Since then, Dr. Beers has conducted a mountain of research on using medications safely in the elderly and developed a nationally recognized tool that has been instrumental in protecting the well being of seniors around the country. "When I first got into this area," he notes, "I discovered there were no good criteria regarding which drugs are considered most harmful to older adults." During his investigation, Dr. Beers brought together a panel of experts who compiled a list of medications that they believed were most troublesome for the elderly, a list that he subsequently transformed into what is known today as the "Beers Criteria."
This highly acclaimed medical checklist considers approximately three dozen classes of medications that pose a risk to seniors and includes suggestions for safer alternatives. These guidelines have been used by numerous researchers for evaluating the status of prescribing to the elderly, according to Dr. Beers. "Merck-Medco Managed Care, the pharmacy benefit manager subsidiary of Merck, also has built this list into the computerized drug utilization review systems it uses for more than 9 million patients over age 65," he adds.
But the usefulness of the "Beers Criteria" didn't end there. A few years ago, HCFA proposed that Dr. Beers' list could be used to help the government monitor appropriate prescribing habits in nursing homes around the country. "Prior to this, HCFA had been evaluating only the use of certain psychoactive drugs," he says. Today this checklist is the heart of a HCFA survey system used nationwide to assess appropriate drug usage in nursing home facilities and to provide key information back to prescribers about safer drug alternatives.
To those who use the "Beers Criteria," and to the elderly protected through its use, Dr. Beers is a Santa Claus of sorts. His tool is a precious gift that has inspired the government, professional societies, and the public at large to work harder to ensure drugs are used appropriately among our senior citizens. In other words, Dr. Beers adds, "my list stimulates people to take the time to check that medicines are not being overused or underused and that the very best ones are selected."
Dr. Beers continues to consult with groups on numerous research projects, including one that highlights relationships between medical conditions in the elderly and the drugs they use. He also is working with outside academics to update the "Beers Criteria" for the third time since its inception. "The success of this list makes me very happy," Dr. Beers admits. "It means a lot of older people out there are getting the benefit of medical therapy while avoiding drug toxicity. Isn't that what it's all about?"
Government guardian of nursing homes
BACK IN 1995, THE DEPARTMENT OF HEALTH and Human Services issued the toughest nursing home regulations in the history of Medicare and Medicaid. While these reforms have led to measurable improvements in the quality of care provided to nursing home residents in this country, the Clinton Administration believed this story could not end there. In July 1998, the Health Care Financing Administration (HCFA) launched the Nursing Home Quality Initiative and the driving force behind this project ... Nancy-Ann DeParle, administrator of HCFA at the time.
"When I came aboard as administrator, the President and I addressed his concern that while nursing home care was better than before, it still wasn't as good as it should be across the board," recalls DeParle. "Fewer residents were being placed in restraints and the use of sedating drugs had diminished, for example, but a significant number of facilities remained noncompliant for long periods of time."
With DeParle behind the wheel, the Nursing Home Quality Initiative was set in motion.

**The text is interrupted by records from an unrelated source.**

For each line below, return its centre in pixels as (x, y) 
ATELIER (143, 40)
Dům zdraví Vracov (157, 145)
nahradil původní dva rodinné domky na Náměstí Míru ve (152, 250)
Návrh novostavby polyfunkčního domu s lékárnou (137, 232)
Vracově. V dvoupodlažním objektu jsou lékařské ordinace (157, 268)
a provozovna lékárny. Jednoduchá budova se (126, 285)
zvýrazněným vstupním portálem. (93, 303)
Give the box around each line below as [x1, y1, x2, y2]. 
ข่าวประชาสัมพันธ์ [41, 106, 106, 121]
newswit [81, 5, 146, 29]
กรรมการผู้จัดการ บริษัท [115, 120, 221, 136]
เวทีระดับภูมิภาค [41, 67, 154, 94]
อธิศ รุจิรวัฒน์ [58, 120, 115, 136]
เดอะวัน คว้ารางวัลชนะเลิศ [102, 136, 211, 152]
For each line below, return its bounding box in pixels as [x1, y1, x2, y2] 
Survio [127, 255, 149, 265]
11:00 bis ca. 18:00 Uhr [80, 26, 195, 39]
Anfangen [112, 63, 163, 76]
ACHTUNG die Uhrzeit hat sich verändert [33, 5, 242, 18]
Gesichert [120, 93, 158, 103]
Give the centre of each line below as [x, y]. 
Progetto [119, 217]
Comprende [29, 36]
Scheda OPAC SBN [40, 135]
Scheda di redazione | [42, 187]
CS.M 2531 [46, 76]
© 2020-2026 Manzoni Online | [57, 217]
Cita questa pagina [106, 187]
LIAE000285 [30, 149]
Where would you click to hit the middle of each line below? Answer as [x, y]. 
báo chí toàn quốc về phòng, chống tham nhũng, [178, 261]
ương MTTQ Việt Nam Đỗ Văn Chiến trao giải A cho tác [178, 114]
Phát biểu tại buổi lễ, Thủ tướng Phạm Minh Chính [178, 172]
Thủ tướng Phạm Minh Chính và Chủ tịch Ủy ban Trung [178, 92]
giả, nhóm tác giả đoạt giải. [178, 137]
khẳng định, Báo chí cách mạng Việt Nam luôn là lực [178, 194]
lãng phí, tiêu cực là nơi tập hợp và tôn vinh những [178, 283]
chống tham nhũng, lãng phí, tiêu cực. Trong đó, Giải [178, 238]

Thanks to this multifaceted program, the Administration has worked hard with the states to improve their nursing home inspection systems and to crack down on facilities that repeatedly violate health and safety rules. Furthermore, consumers now have access to comparative information about nursing home quality via survey results published on the Internet. The inspection process also has broadened its focus on prevention of bedsores, malnutrition, and resident abuse.
As part of this initiative, DeParle and coworkers at HCFA conducted a study this past summer revealing "the first definitive data on the strong relationship between quality nursing home care and the quality and level of staffing," she contends. "Additionally, we worked with industry leaders and nursing home representatives to determine how to improve employee training levels and other aspects of their jobs." According to DeParle, this investigation may be the first step toward an official minimum staffing level requirement in nursing homes. She adds, "Now it's up to the Bush Administration to decide if this research, and other elements of our quality initiative, warrant further attention."

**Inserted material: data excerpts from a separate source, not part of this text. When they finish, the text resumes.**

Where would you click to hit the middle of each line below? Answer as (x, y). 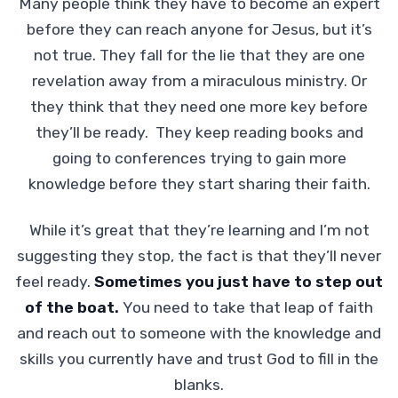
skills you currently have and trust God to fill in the (199, 358)
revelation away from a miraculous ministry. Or (199, 80)
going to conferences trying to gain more (199, 158)
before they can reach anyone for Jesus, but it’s (199, 29)
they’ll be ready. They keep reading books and (199, 132)
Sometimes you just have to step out (239, 281)
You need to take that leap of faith (248, 307)
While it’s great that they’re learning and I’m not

DeParle also has been cited for her integral role in extending the life of the Medicare Trust Fund as part of the 1997 Balanced Budget Act (BBA). She was heavily involved in negotiating the final agreement for extension of this fund and responsible for its implementation at HCFA. While DeParle is well aware that many folks in the nursing home industry believe the BBA was a bad thing--as it included reductions in payment to virtually every health care provider in the country--she argues to the contrary. "The new prospective payment system for Medicare was tough medicine ... many nursing homes saw their reimbursements reduced," she admits. "But these changes were absolutely necessary as the Medicare trust fund was scheduled for bankruptcy in 1999. Today it is solvent until about 2030." What's more, DeParle says, Congress and the Administration made some adjustments to the system in 1999 and 2000 to ensure adequate payments to these facilities, especially for staffing.

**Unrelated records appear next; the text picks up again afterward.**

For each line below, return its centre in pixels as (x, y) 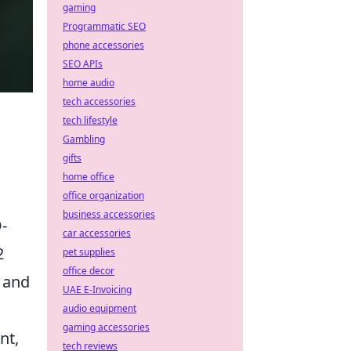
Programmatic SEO (104, 26)
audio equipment (100, 308)
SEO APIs (83, 64)
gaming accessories (106, 327)
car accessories (97, 233)
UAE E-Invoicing (97, 289)
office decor (89, 271)
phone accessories (103, 45)

DeParle's recent departure from HCFA has freed up her time to assume perhaps her most challenging job to date-that of full-time mom for a 22-month-old and a newborn. Will she ever return to government to help further the cause for improved public health? Only time will tell. Nevertheless, she will long be remembered for her steadfast dedication to improving life for members of our graying population.
ROSE MARIE FAGAN
Transforming the culture of aging to holistic care
THE LIGHT BULB WENT ON IN ROSE MARIE Fagan's head back in 1992 during a nursing home visit for the Long Term Care Ombudsman Program at LIFESPAN, an organization that provides direct advocacy and care services to older adults in the Greater Rochester, N.Y., area.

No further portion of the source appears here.